Building Modern Digital Data Platform using Streaming Architecture

Data Platform

What is happening? Reporting resources are pulling, normalizing and transforming data from various data sources to support each request (i.e., daily, weekly, etc.).​

Why is it a problem?

Cost:

High labor and technology costs.​

Redundancy in data repositories.​

Duplication in labor effort.​

Quality: ​

The manual process introduces error. ​

Consistency: ​

Same data pulled in multiple methods leads to non-standard representation. ​

Data source SMEs are not always stewarding the data.​

Speed: ​

Executives need to validate data representation prior to decision-making.​

System changes require duplication of effort to reconcile.​

Why is change needed? Technology leaders need consistent, reliable information to inform technology and business decisions.

The current process to derive this information is slow and costly.

DataHub Reference Architecture

This reference architecture for DataHub Platform shows an end-to-end stream processing pipeline.

Pipeline has four stages:

  • ingest (Events)
  • process (Transform, Aggregate and Enrich)
  • store (Store Materialized Views)
  • analysis/reporting (Access patterns)

For this reference architecture, the pipeline ingests data from multiple sources typical databases with CDC enabled, performs a join on related records from each stream, enriches the result, and calculates an average in real time. The results are stored for further analysis.

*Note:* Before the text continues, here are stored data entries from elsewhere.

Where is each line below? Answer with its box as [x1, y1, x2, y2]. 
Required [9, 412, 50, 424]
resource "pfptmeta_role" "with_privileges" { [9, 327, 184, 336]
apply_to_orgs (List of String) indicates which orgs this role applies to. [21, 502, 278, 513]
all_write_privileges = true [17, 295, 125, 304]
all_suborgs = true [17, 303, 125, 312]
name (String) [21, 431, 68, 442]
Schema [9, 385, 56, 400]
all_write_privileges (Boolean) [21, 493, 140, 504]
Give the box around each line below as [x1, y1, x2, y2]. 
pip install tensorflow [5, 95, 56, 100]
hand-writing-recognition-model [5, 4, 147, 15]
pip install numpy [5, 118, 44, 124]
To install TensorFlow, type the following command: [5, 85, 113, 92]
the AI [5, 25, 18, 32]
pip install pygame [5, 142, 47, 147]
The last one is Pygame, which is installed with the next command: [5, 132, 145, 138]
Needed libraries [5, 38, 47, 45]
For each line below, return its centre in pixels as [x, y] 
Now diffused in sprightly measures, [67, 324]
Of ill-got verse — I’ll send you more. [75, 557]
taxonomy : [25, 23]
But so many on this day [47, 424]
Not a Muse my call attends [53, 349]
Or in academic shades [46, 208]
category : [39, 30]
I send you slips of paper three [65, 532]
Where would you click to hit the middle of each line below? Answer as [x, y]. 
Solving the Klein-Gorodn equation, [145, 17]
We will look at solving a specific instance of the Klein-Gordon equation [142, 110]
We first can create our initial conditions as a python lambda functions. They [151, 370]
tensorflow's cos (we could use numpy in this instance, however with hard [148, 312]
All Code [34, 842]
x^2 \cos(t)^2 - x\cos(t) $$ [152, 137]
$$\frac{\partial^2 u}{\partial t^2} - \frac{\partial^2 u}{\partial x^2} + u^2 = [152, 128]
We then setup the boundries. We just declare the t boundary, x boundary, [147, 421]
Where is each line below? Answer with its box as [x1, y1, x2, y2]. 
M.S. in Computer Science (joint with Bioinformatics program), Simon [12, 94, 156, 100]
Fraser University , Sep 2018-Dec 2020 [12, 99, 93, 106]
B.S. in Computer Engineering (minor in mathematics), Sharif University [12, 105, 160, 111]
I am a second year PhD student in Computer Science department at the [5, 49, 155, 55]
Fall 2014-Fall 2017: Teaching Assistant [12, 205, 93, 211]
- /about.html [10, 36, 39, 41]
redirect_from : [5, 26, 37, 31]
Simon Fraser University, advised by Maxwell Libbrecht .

Digital Modernization First Principles

  • Open Source over Vendors
  • Cloud Native over Cloud Agnostic​
  • Zero Trust​
  • 12 Factor​
  • Stateless Application Code​
  • Design for Failure​
  • Immutable Infrastructure​
  • Low Latency (<100ms)​
  • NoSQL​
  • APIs over batch transfers​
  • Streaming instead of Polling or ETL
  • Elasticity over Big Hardware​
  • Infrastructure as Code​
  • Pipelines as code​
  • Security Policy as Code
  • Finally Everything As Code

Batch Data Pipeline Reference Architecture

Streaming Data Pipeline Reference Architecture

Reference Architecture

Architecture Components The architecture consists of the following components.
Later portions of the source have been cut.